Although being able to identify both specific epigenetic and genetic changes in GB has improved the ability to discuss outcomes or predict response to therapy, it has not had a significant impact on treatment for patients. To date, no chemotherapeutic agent has been more successful or efficacious against GB than TMZ.

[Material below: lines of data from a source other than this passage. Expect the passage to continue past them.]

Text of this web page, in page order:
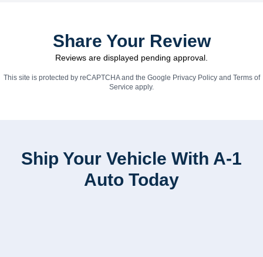
Share Your Review
Reviews are displayed pending approval.
This site is protected by reCAPTCHA and the Google Privacy Policyand Terms of
Service apply.
Ship Your Vehicle With A-1
Auto Today

TMZ is a small (194 Da), lipophilic prodrug that is rapidly metabolized at physiologic pH to its active metabolite, MTIC. MTIC prevents cell division by disrupting normal DNA replication. Addition of a methyl group to the O6 position of guanine in genomic DNA results in the incorporation of a thymine residue opposite O6-methylguanine instead of the normal cytosine residue. The resulting abnormal guanine–thymine pair leads to a pause in the DNA replication fork and triggers the DNA mismatch repair pathway cell cycle arrest. However, if this repair mechanism is incapable of keeping up with the rate and extent of DNA damage, apoptosis results (Figure 1).20,21
TMZ is available in an oral and intravenous formulation, with nearly equivalent bioavailability (276 ng/mL intravenous versus 282 ng/mL oral for a 150 mg/m2 dose). Therefore, the intravenous formulation is rarely used in clinical practice. Bioavailability of the oral formulation is nearly 100%, with rapid and complete absorption (<1% fecal elimination), and peak serum concentrations reached within 1–2 hours.22 The kinetics appears the same in patients who have had a gastric bypass.23 Once absorbed, TMZ is only 15% protein bound, limiting its interactions with other common medications used in brain tumor patients, eg, phenytoin, warfarin, and birth control pills.24 As a small, lipophilic molecule, TMZ is known to enter the cerebrospinal fluid with an area under the curve cerebrospinal fluid/plasma ratio of 20%.25 Cerebrospinal fluid penetrance of a drug does not always correlate with its activity in brain parenchyma, but TMZ’s efficacy in the clinical setting provides additional evidence that it is accumulating within central nervous system tumors.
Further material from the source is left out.